Stored entries:
***
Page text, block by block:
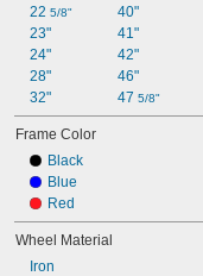
22 5/8"
23"
24"
28"
32"
40"
41"
42"
46"
47 5/8"
Frame Color
Black
Blue
Red
Wheel Material
Iron
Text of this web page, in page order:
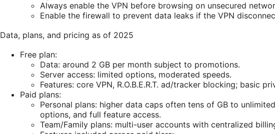
Always enable the VPN before browsing on unsecured
Enable the firewall to prevent data leaks if the VPN
Data, plans, and pricing as of 2025
Free plan:
Data: around 2 GB per month subject to promotions.
Server access: limited options, moderated speeds.
Features: core VPN, R.O.B.E.R.T. ad/tracker blocking; basic
Paid plans:
Personal plans: higher data caps often tens of GB to
options, and full feature access.
Team/Family plans: multi-user accounts with centralized
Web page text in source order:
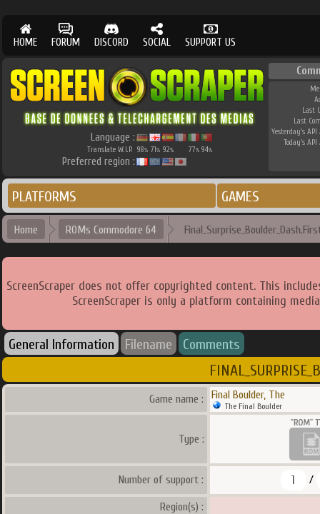
HOME FORUM DISCORD SOCIAL SUPPORT US
Language :
Translate W.I.P. 98% 71% 92% 77% 94%
Preferred region :
Last
Last
Yesterday's API
Today's API
PLATFORMS GAMES
Home ROMs Commodore 64
ScreenScraper does not offer copyrighted content. This
ScreenScraper is only a platform containing
General Information Filename Comments
Game name : Final Boulder, The
The Final Boulder
Type :
Number of support : 1 /
Region(s) :
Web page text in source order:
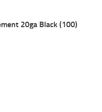
20ga Black (100)
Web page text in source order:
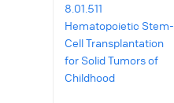
8.01.511
Hematopoietic Stem-
Cell Transplantation
for Solid Tumors of
Childhood
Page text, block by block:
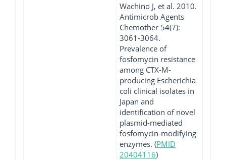
Wachino J, et al. 2010.
Antimicrob Agents
Chemother 54(7):
3061-3064.
Prevalence of
fosfomycin resistance
among CTX-M-
producing Escherichia
coli clinical isolates in
Japan and
identification of novel
plasmid-mediated
fosfomycin-modifying
enzymes. (PMID
20404116)
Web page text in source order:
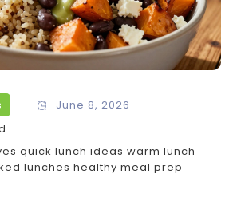
June 8, 2026
quick lunch ideas warm lunch
lunches healthy meal prep
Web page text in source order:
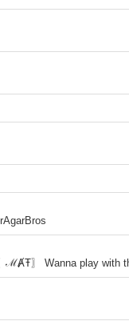
ℳȺŦ〗 Wanna play with
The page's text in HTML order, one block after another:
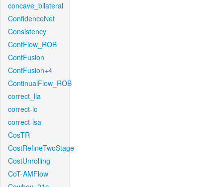
concave_bilateral
ConfidenceNet
Consistency
ContFlow_ROB
ContFusion
ContFusion+4
ContinualFlow_ROB
correct_lla
correct-lc
correct-lsa
CosTR
CostRefineTwoStage
CostUnrolling
CoT-AMFlow
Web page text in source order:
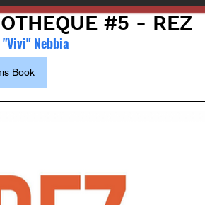
#5 - REZ
Nebbia
Book
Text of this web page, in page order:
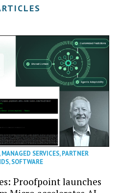
,MANAGED SERVICES,PARTNER
,SOFTWARE
Proofpoint launches
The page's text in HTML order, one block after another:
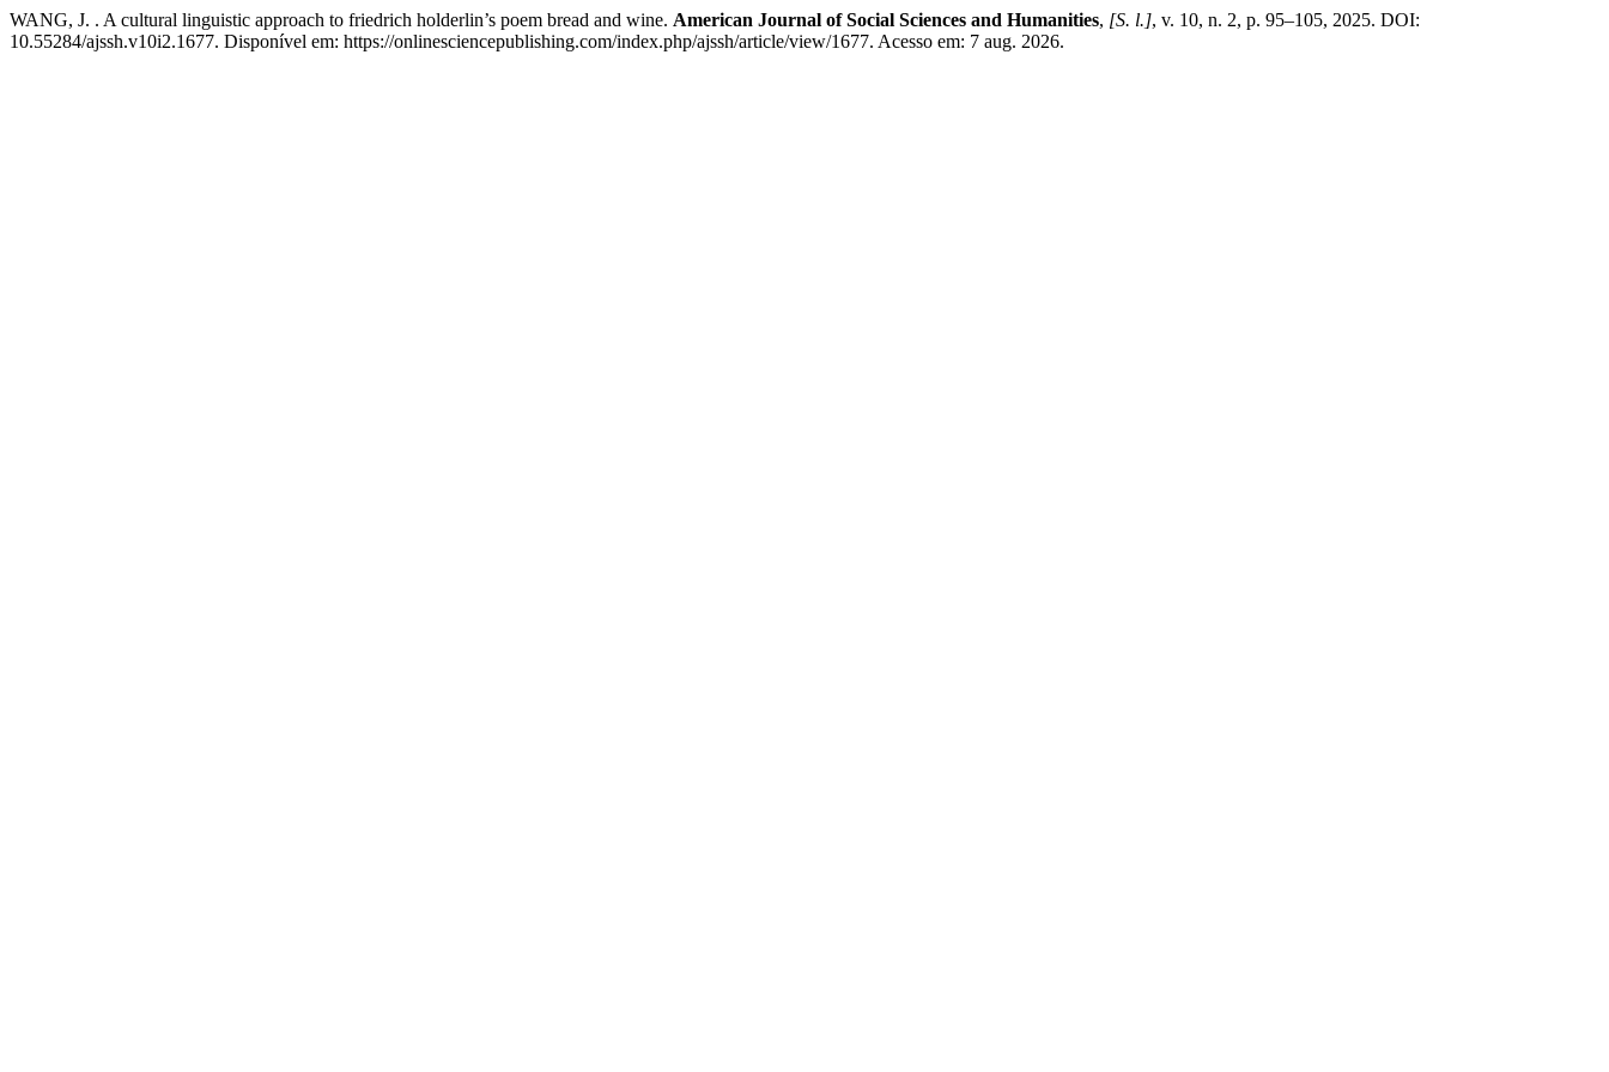
WANG, J. . A cultural linguistic approach to friedrich holderlin’s poem bread and wine. American Journal of Social Sciences and Humanities, [S. l.], v. 10, n. 2, p. 95–105, 2025. DOI:
10.55284/ajssh.v10i2.1677. Disponível em: https://onlinesciencepublishing.com/index.php/ajssh/article/view/1677. Acesso em: 7 aug. 2026.
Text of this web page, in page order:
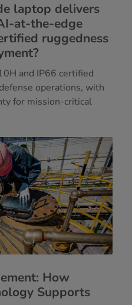
laptop delivers
at-the-edge
ruggedness
and IP66 certified
operations, with
for mission-critical
How
Supports
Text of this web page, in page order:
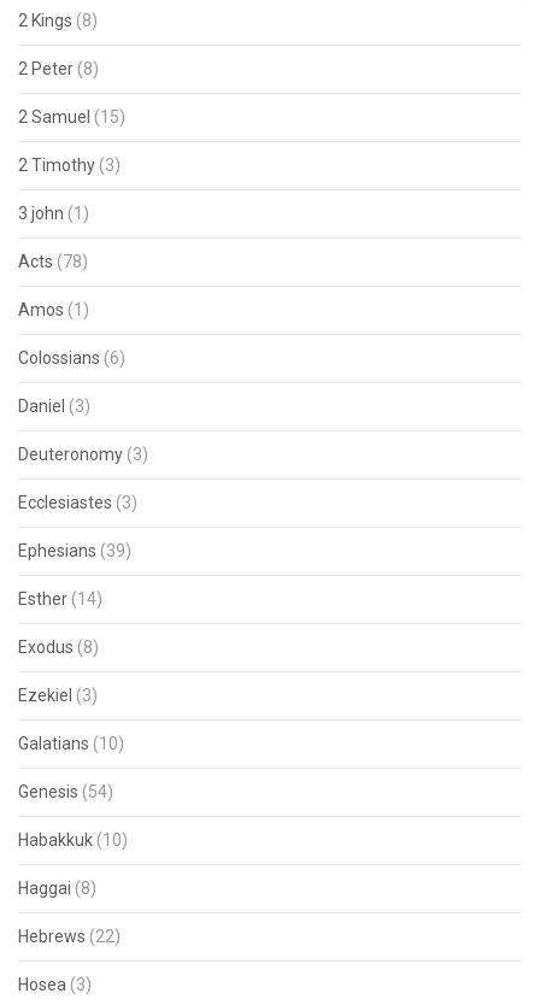
2 Kings (8)
2 Peter (8)
2 Samuel (15)
2 Timothy (3)
3 john (1)
Acts (78)
Amos (1)
Colossians (6)
Daniel (3)
Deuteronomy (3)
Ecclesiastes (3)
Ephesians (39)
Esther (14)
Exodus (8)
Ezekiel (3)
Galatians (10)
Genesis (54)
Habakkuk (10)
Haggai (8)
Hebrews (22)
Hosea (3)
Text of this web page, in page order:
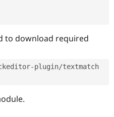
to download required
-plugin/textmatch
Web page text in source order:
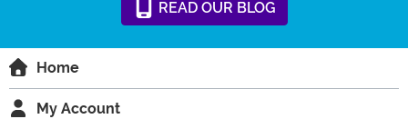
READ OUR BLOG
Home
My Account
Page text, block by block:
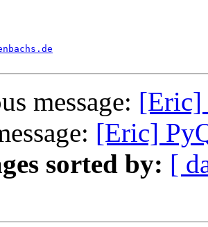
message: [Eric]
[Eric]
sorted by: [
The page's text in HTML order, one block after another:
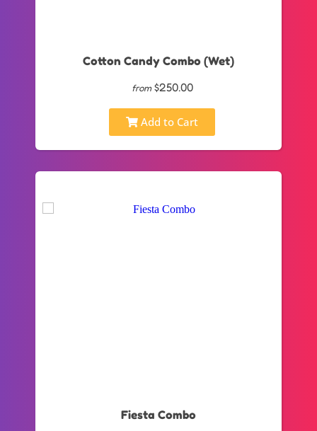
Cotton Candy Combo (Wet)
from $250.00
Add to Cart
Fiesta Combo
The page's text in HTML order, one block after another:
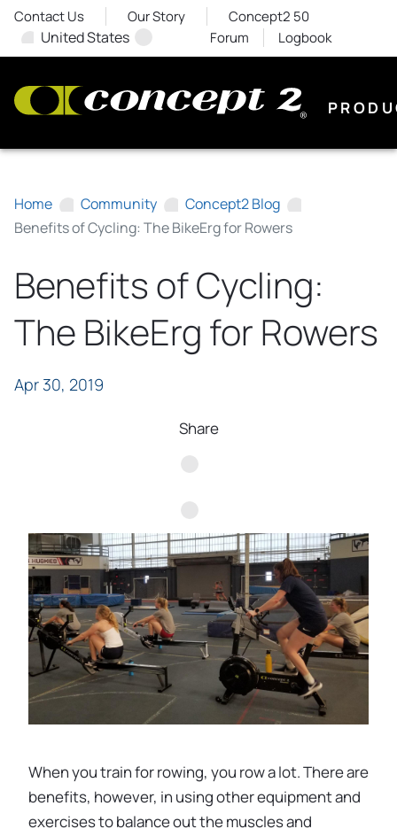
Contact Us Our Story Concept2 50
United States Forum Logbook
Home Community
Concept2 Blog
Benefits of Cycling: The BikeErg for Rowers
Benefits of Cycling:
The BikeErg for Rowers
Apr 30, 2019
Share
When you train for rowing, you row a lot. There are
benefits, however, in using other equipment and
exercises to balance out the muscles and
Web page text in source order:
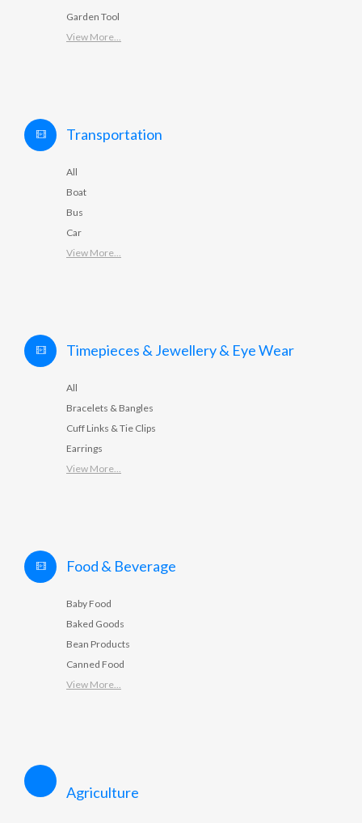
Garden Tool
View More...
Transportation
All
Boat
Bus
Car
View More...
Timepieces & Jewellery & Eye Wear
All
Bracelets & Bangles
Cuff Links & Tie Clips
Earrings
View More...
Food & Beverage
Baby Food
Baked Goods
Bean Products
Canned Food
View More...
Agriculture
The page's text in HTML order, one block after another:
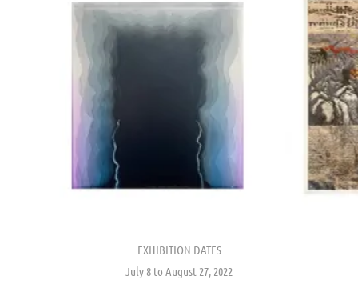
EXHIBITION DATES
July 8 to August 27, 2022
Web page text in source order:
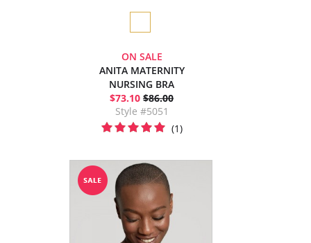
ON SALE
ANITA MATERNITY
NURSING BRA
$73.10 $86.00
Style #5051
(1)
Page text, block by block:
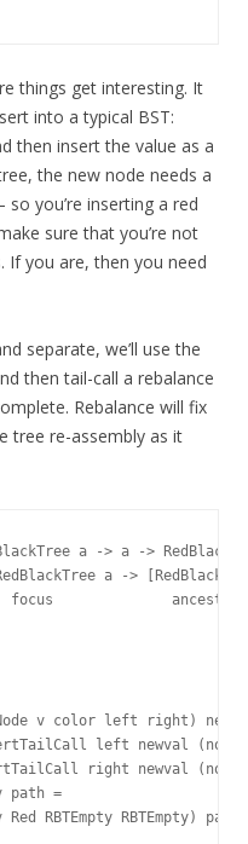
things get interesting. It
into a typical BST:
then insert the value as a
the new node needs a
you’re inserting a red
sure that you’re not
If you are, then you need
separate, we’ll use the
then tail-call a rebalance
Rebalance will fix
tree re-assembly as it
a -> a ->
a ->
ancestors
v color left right)
left newval
right newval
path =
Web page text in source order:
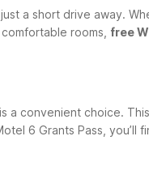
a short drive away.
rooms, free
a convenient choice.
6 Grants Pass, you’ll
***
__What is expected__: All entries should be reproduced exactly; no picture belongs in the result.

__Answer for the task__:
Page text, block by block:
22 5/8"
23"
24"
28"
32"
40"
41"
42"
46"
47 5/8"
Frame Color
Black
Blue
Red
Wheel Material
Iron
Text of this web page, in page order:
Always enable the VPN before browsing on unsecured
Enable the firewall to prevent data leaks if the VPN
Data, plans, and pricing as of 2025
Free plan:
Data: around 2 GB per month subject to promotions.
Server access: limited options, moderated speeds.
Features: core VPN, R.O.B.E.R.T. ad/tracker blocking; basic
Paid plans:
Personal plans: higher data caps often tens of GB to
options, and full feature access.
Team/Family plans: multi-user accounts with centralized
Web page text in source order:
HOME FORUM DISCORD SOCIAL SUPPORT US
Language :
Translate W.I.P. 98% 71% 92% 77% 94%
Preferred region :
Last
Last
Yesterday's API
Today's API
PLATFORMS GAMES
Home ROMs Commodore 64
ScreenScraper does not offer copyrighted content. This
ScreenScraper is only a platform containing
General Information Filename Comments
Game name : Final Boulder, The
The Final Boulder
Type :
Number of support : 1 /
Region(s) :
Web page text in source order:
20ga Black (100)
Web page text in source order:
8.01.511
Hematopoietic Stem-
Cell Transplantation
for Solid Tumors of
Childhood
Page text, block by block:
Wachino J, et al. 2010.
Antimicrob Agents
Chemother 54(7):
3061-3064.
Prevalence of
fosfomycin resistance
among CTX-M-
producing Escherichia
coli clinical isolates in
Japan and
identification of novel
plasmid-mediated
fosfomycin-modifying
enzymes. (PMID
20404116)
Web page text in source order:
June 8, 2026
quick lunch ideas warm lunch
lunches healthy meal prep
Web page text in source order:
ℳȺŦ〗 Wanna play with
The page's text in HTML order, one block after another:
concave_bilateral
ConfidenceNet
Consistency
ContFlow_ROB
ContFusion
ContFusion+4
ContinualFlow_ROB
correct_lla
correct-lc
correct-lsa
CosTR
CostRefineTwoStage
CostUnrolling
CoT-AMFlow
Web page text in source order:
#5 - REZ
Nebbia
Book
Text of this web page, in page order:
,MANAGED SERVICES,PARTNER
,SOFTWARE
Proofpoint launches
The page's text in HTML order, one block after another:
WANG, J. . A cultural linguistic approach to friedrich holderlin’s poem bread and wine. American Journal of Social Sciences and Humanities, [S. l.], v. 10, n. 2, p. 95–105, 2025. DOI:
10.55284/ajssh.v10i2.1677. Disponível em: https://onlinesciencepublishing.com/index.php/ajssh/article/view/1677. Acesso em: 7 aug. 2026.
Text of this web page, in page order:
laptop delivers
at-the-edge
ruggedness
and IP66 certified
operations, with
for mission-critical
How
Supports
Text of this web page, in page order:
2 Kings (8)
2 Peter (8)
2 Samuel (15)
2 Timothy (3)
3 john (1)
Acts (78)
Amos (1)
Colossians (6)
Daniel (3)
Deuteronomy (3)
Ecclesiastes (3)
Ephesians (39)
Esther (14)
Exodus (8)
Ezekiel (3)
Galatians (10)
Genesis (54)
Habakkuk (10)
Haggai (8)
Hebrews (22)
Hosea (3)
Text of this web page, in page order:
to download required
-plugin/textmatch
Web page text in source order:
READ OUR BLOG
Home
My Account
Page text, block by block:
message: [Eric]
[Eric]
sorted by: [
The page's text in HTML order, one block after another:
Cotton Candy Combo (Wet)
from $250.00
Add to Cart
Fiesta Combo
The page's text in HTML order, one block after another:
Contact Us Our Story Concept2 50
United States Forum Logbook
Home Community
Concept2 Blog
Benefits of Cycling: The BikeErg for Rowers
Benefits of Cycling:
The BikeErg for Rowers
Apr 30, 2019
Share
When you train for rowing, you row a lot. There are
benefits, however, in using other equipment and
exercises to balance out the muscles and
Web page text in source order:
Garden Tool
View More...
Transportation
All
Boat
Bus
Car
View More...
Timepieces & Jewellery & Eye Wear
All
Bracelets & Bangles
Cuff Links & Tie Clips
Earrings
View More...
Food & Beverage
Baby Food
Baked Goods
Bean Products
Canned Food
View More...
Agriculture
The page's text in HTML order, one block after another:
EXHIBITION DATES
July 8 to August 27, 2022
Web page text in source order:
ON SALE
ANITA MATERNITY
NURSING BRA
$73.10 $86.00
Style #5051
(1)
Page text, block by block:
things get interesting. It
into a typical BST:
then insert the value as a
the new node needs a
you’re inserting a red
sure that you’re not
If you are, then you need
separate, we’ll use the
then tail-call a rebalance
Rebalance will fix
tree re-assembly as it
a -> a ->
a ->
ancestors
v color left right)
left newval
right newval
path =
Web page text in source order:
a short drive away.
rooms, free
a convenient choice.
6 Grants Pass, you’ll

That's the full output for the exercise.